Да, я ей поверила. Я, впрочем, ни на минуту и не задумалась над тем, что это была ложь, — нет, Анна Вольская была в наших глазах совсем особенною девушкою. Она никогда не лгала, не пряталась в своих провинностях и была образцово честна, но ее нервность доходила иногда до болезненности, и я в первую же минуту ее рассказа подумала, что черная женщина была только плодом ее расстроенной фантазии. Но когда Вольская поклялась мне, что действительно видела черную женщину, — я уже не смела сомневаться больше в ее словах, и мне разом сделалось страшно.

ГЛАВА VII

Кис-Кис и ее исповедь. Батюшка

Следующий день было немецкое дежурство. Fraulein Hening — добродушная, толстенькая немочка, которую мы столько же любили, сколько ненавидели Пугача-Арно, — еще задолго до звонка к молитве пришла к нам в дортуар и стала, по своему обыкновению, «исповедовать», то есть расспрашивать, девочек о том, как они вели себя в предыдущее французское дежурство.

Мы никогда не лгали Кис-Кис, как называли нашу Fraulein, и потому Краснушка в первую же голову рассказала о вчерашней «истории», Миля Корбина присовокупила к этому рассказу и свое злополучное происшествие. Fraulein внимательно выслушала девочек, и лицо ее, обыкновенно жизнерадостное и светлое, приняло печальное выражение.

— Ах, Маруся, — произнесла она с глубоким вздохом, — золотое у тебя сердце, да буйная головушка! Тяжело тебе будет в жизни с твоим характером!

— Дуся-Fraulein, — пылко вскричала Краснушка, — ей-Богу же, я не виновата. Она придирается.

— Ты не должна говорить так о твоей классной даме, — сделав серьезное лицо, произнесла Кис-Кис.

— Право же, придирается, Fraulein-дуся!
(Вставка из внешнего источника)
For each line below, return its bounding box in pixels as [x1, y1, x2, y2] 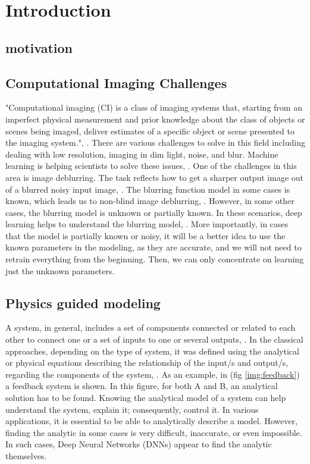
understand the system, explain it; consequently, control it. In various [5, 403, 259, 415]
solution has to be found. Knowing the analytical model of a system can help [5, 391, 286, 404]
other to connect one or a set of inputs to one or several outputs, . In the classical [5, 333, 303, 346]
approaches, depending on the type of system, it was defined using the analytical [5, 344, 299, 357]
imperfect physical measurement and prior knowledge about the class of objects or [5, 112, 305, 125]
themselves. [5, 450, 47, 462]
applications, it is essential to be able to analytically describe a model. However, [5, 415, 298, 427]
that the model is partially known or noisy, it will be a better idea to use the [5, 229, 286, 242]
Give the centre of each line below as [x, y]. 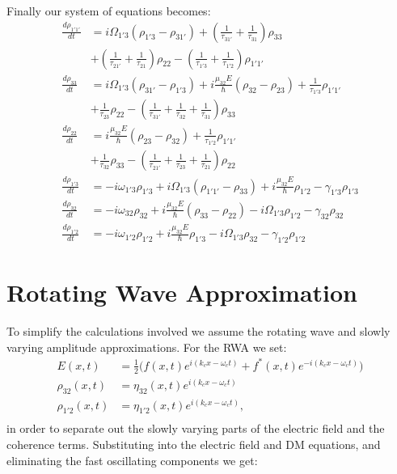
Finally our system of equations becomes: [109, 11]
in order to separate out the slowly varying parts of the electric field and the [196, 428]
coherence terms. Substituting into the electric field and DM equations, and [194, 444]
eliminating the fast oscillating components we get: [132, 460]
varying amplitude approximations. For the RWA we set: [147, 347]
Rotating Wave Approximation [182, 292]
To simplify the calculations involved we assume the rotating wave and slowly [198, 331]

Ведь из-за пустяка началось: зачем я поцеловала Влассовскую после звонка.

— Ну и промолчала бы, смирилась, — укоризненно произнесла Fraulein, — а то ноль за поведение. Fi, Schande![15] Выпускная — и ноль… Ведь Maman может узнать, и тогда дело плохо… Слушай, Запольская, ты должна пойти извиниться перед mademoiselle Арно… Слышишь, ты должна, дитя мое!

— Никогда, — горячо вскричала Маруся, — никогда! Не требуйте этого от меня, я ее терпеть не могу, ненавижу, презираю! — Глаза девочки так и заблестели всеми своими искорками.

— Значит, ты не любишь меня! — произнесла Кис-Кис, укоризненно качая головою.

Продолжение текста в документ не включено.